Auty also said the research has several caveats, many of which are acknowledged by the authors. Among the limitations in the insurance data, for example, are hidden variables.

"These are sneaky things we can't measure that may explain the effect we are seeing," Auty said. "In this case there are many potential hidden variables. For example, walking slower has been associated with increased risk of a dementia diagnosis. Not because walking faster prevents dementia, it is because walking speed correlates with health.

"Now replace walking with sex life. Previous research has shown that people with the early signs of Alzheimer's disease are, on average, less sexually active. So sildenafil use could be a spurious correlation—also known as a 'red herring.' They did try to control for this by looking into patients with pulmonary hypertension, which is sometimes treated with sildenafil. However, this group did not have a statistically significant decreased risk in Alzheimer's disease."

And lastly, in the lab nerve cell experiments, the researchers used concentrations of the drug that are around 100 times that achieved when you take a pill, Auty said.

Dr. Mark Dallas, an associate professor in cellular neuroscience at the University of Reading in England, said the findings of the latest study again suggest sildenafil is a "possible weapon" in the armoury against the disease, although it does not prove it is the "silver bullet."
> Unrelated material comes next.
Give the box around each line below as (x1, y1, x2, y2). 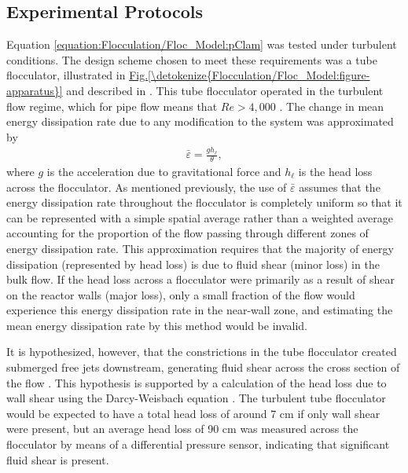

"Sildenafil has already been trialled with a small number of people and it's not the first time it's been identified as a potential treatment, but this study certainly adds to the calls for further clinical trials to find out its true value for Alzheimer's," he said.

Among those who were less enthused by the study was Robert Howard, a professor of old age psychiatry at University College London.

"The authors... failed to excite me. Association does not imply causation and one only has to pause for a moment to consider the characteristics of older men who consult with their doctor for drug treatment of erectile dysfunction to understand why they might already be different from someone in the pre-symptomatic stages of Alzheimer's disease," he said.

"Whilst a randomised clinical trial would be the definitive way to investigate whether the drug can prevent or slow dementia, more sophisticated epidemiological studies would be almost as informative. For example, it would be helpful to control better for wealth and educational levels—which are associated with both increased use of sildenafil and reduced risk of Alzheimer's disease—and to look to see if the apparently protective effects of the drug increase or decrease with longer follow-up."